Ellen Cole, Age 70
First off, I have to make the font at least 14 so I can read what I’m writing, even with my reading glasses on. I must have ten pairs of reading glasses scattered throughout the house. Right now I can only find the pair on my nose. So that’s another story: memory. You all know what they say: CRS disease? Yup, I have that, too. In fact my favorite book this past year, because it was so confirming, was Nora Ephron’s I Remember Nothing. Run don’t walk to the bookstore to buy it, if you haven’t already. Or download it on your Kindle. I did both, in case I couldn’t find one them, of course. My favorite chapter is the last, “The O Word,” standing for (if you have the kind of mind I have) not what you think. “O” is for “old.” I don’t want to recap it here, except to say the chapter is hilarious, poignant, and ringingly true.
I turned 70 two and a half months ago, on March 10, 2011. It’s taken me this long to sit down and write about it. I believe I needed the distance. It represented a profound shift for me, much like my memory of turning 30. When I turned 30 I realized I was a grown-up. I guess that meant, okay you’re responsible (as in weighty responsibility) now. I told everyone I knew to ignore my birthday, and when they did I was devastated. Seventy felt equally onerous as it approached, but this time I admitted that I wanted a big fuss. My family came through for me in spades, for which I am deeply grateful. But still…70…from grown-up to old lady in 24 hours. I thought it would be a big deal. It was. It is.
Here’s what I don’t like about 70. I already mentioned the reading glasses and the memory thing. (I had a funny conversation with a peer a few weeks ago. I said to her, “Sorry but I forget the question you just asked me,” to which she earnestly replied, “Did I ask you a question?” Okay, it’s funny, but it’s also annoying as hell.) I can’t wear high heels anymore. Many women wouldn’t care about this, but I attend a lot of dress-up events, and host many of them at my home, and NO ONE makes dressy flats that are comfortable, at least for my feet. And speaking of feet, my brother and I both developed two hammer toes recently: yuck and uck. They don’t hurt, but they look hideous. I hike and walk long distances (like marathons), and maybe the hardest old lady problem of all is having to—as one woman put it just this morning—wiz every other second, it seems. I know there are pills for “incontinence,” but I’m not that bad yet, and am medicine-avoidant, to boot. So I’ve become shameless about peeing in the woods and around the corner from everywhere.

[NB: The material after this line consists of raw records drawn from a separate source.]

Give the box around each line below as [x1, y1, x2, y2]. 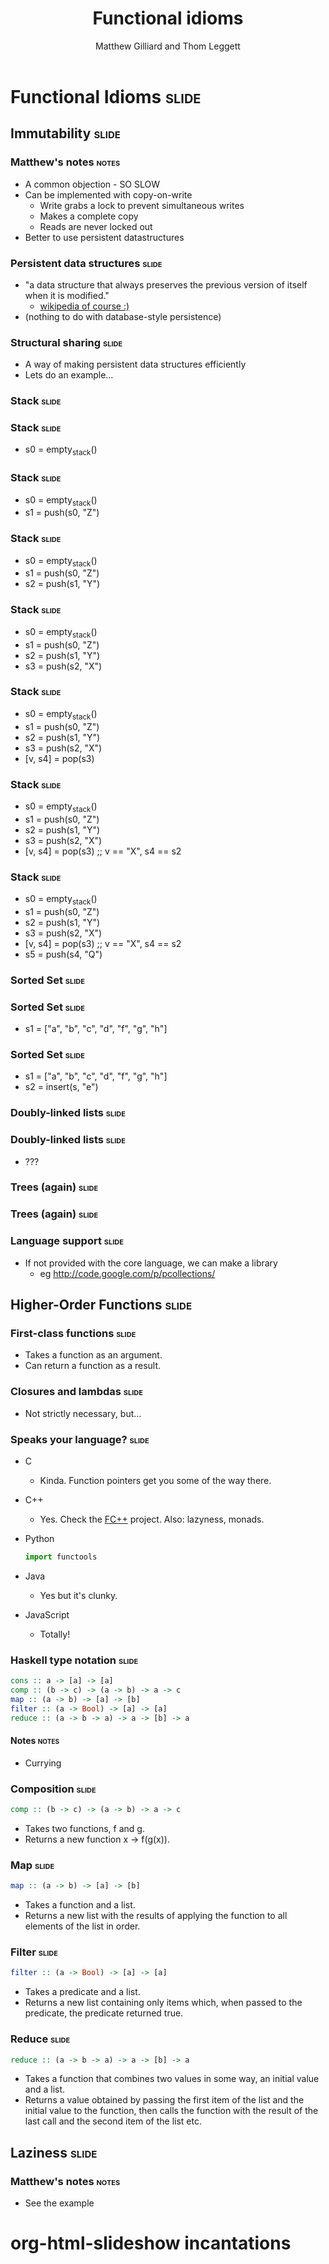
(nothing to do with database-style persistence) [24, 310, 222, 322]
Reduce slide [10, 2032, 71, 2046]
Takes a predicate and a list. [24, 1986, 141, 1998]
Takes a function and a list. [24, 1899, 136, 1911]
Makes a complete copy [39, 210, 139, 222]
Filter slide [10, 1945, 58, 1959]
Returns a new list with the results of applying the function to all [24, 1910, 288, 1922]
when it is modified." [24, 289, 110, 301]
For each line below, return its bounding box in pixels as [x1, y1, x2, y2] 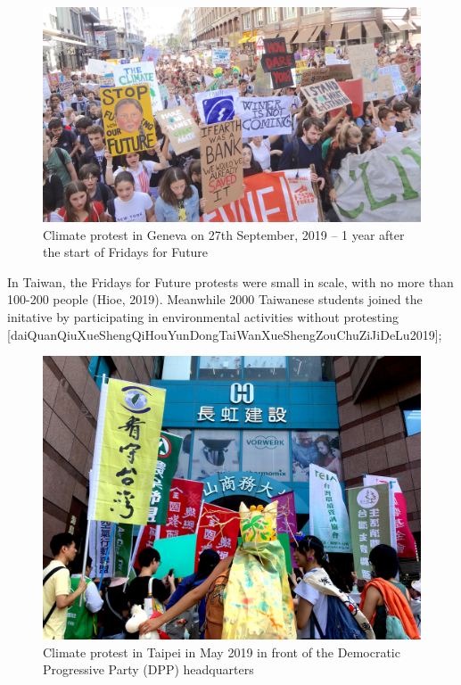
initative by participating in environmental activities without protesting [7, 307, 399, 326]
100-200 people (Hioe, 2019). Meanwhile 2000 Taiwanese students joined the [7, 290, 423, 309]
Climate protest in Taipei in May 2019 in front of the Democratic [43, 642, 400, 661]
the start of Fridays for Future [43, 243, 209, 261]
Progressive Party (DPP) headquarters [43, 660, 254, 679]
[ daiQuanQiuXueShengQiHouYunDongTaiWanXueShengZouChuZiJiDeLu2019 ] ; [7, 325, 442, 343]
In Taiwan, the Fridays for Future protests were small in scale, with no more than [7, 272, 454, 291]
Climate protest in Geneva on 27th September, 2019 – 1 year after [43, 225, 405, 243]

The biggest issue for me is work. By chance, my husband’s acceptance of a new job in a new state coincided with my turning 70. Most 70-year-old professionals have the opportunity and the time to contemplate retirement, if it’s not already a fait d’complet, but I didn’t have that opportunity. I stayed in Alaska and kept working for six months after my husband moved to New York for his new position, but in no way did either of us want a long distance (extra long in our case) relationship, and we were both thrilled about this new opportunity for him. So I left a position I loved. I wasn’t ready to leave, and I certainly wasn’t ready to stop working full-time, although it was the right move to make without question. I decided at age 70 and already having earned a PhD to go to graduate school for a year—a GREAT stop-gap decision for me—but it was and is very, very, very weird not to have an office, a responsible position, a title, and maybe most of all a salary. It is very, very, very weird when I’m asked by some receptionist or other either the name of my employer or “Are you retired?” These questions make me want to scream. Or sob.

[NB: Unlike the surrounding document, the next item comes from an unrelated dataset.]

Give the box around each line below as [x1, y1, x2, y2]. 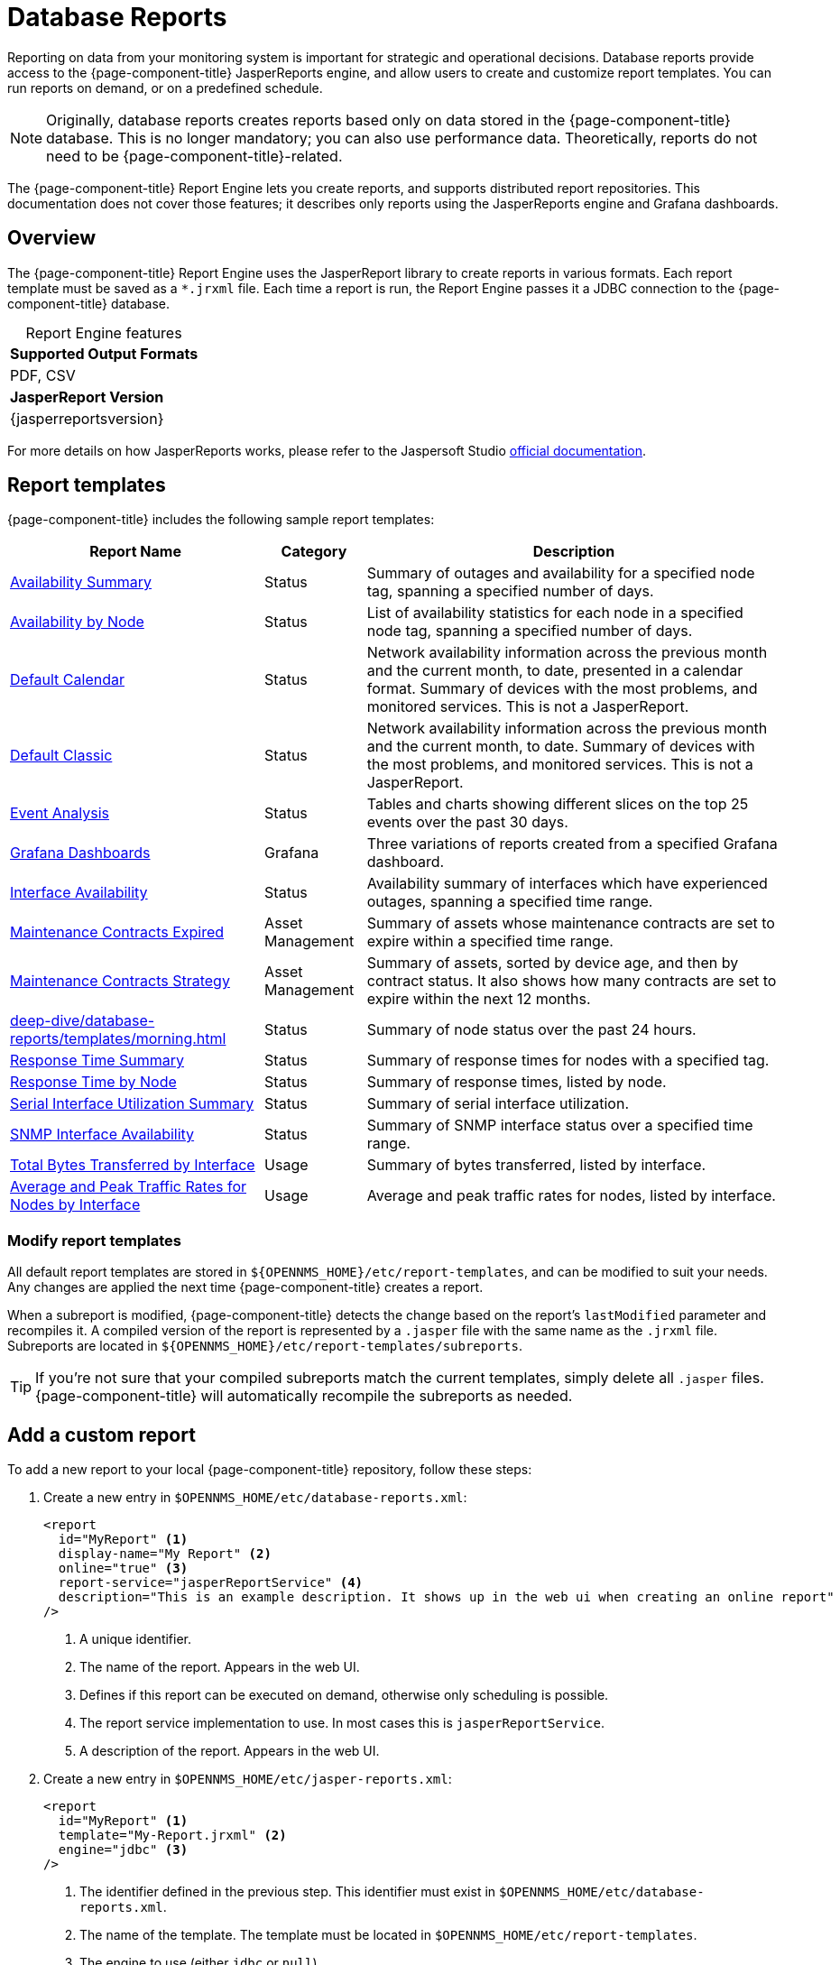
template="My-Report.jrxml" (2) [58, 1828, 287, 1843]
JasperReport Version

So those are the things I don’t like. There’s plenty I Love. I mean, life goes on, and I’m Me, and I like that. I’m in good health and I love to play tennis and be outdoors. I love my husband and my kids and grandkids. I like where I live now, a lot, and it’s thousands of miles closer to most of our family. Being a grandma is as rewarding as everyone says it is, and more. When my granddaughter called me a few months ago and invited me to sleep in her spare bed, I almost cried with happiness (I couldn’t do that if I was still in Alaska). When our grandson suggested last night that we see Pirates of the Caribbean, of course my husband and I went even though it would have been last on our list. When another granddaughter wound up getting a mysterious illness after returning from Ghana, we could actually go to the hospital and cheer her up. When our two little grandsons gave us a wind chime to hang outside our kitchen door, our taste or not, you bet we hung it up where we see it every morning, afternoon, and evening. It is fun being geographically closer to grandchildren, even without a career-identity (although I do teach as an adjunct and have several possibilities up my sleeve for next year).
As I look back on what I’ve written I see that in my case, turning 70 and leaving my work, and moving across the country, are inextricably entwined. Yet, no matter where I live or whether or not I am employed, I am old. That part I kinda like. I do like. In two and a half months I seem to have turned the corner to accepting and embracing. Despite the glasses and the funky feet, I’m tickled to think of myself as an old lady. I will never try to hide my age. I’m proud as punch that I look good enough and feel great and have a ton of laughter, love, and beauty in my life.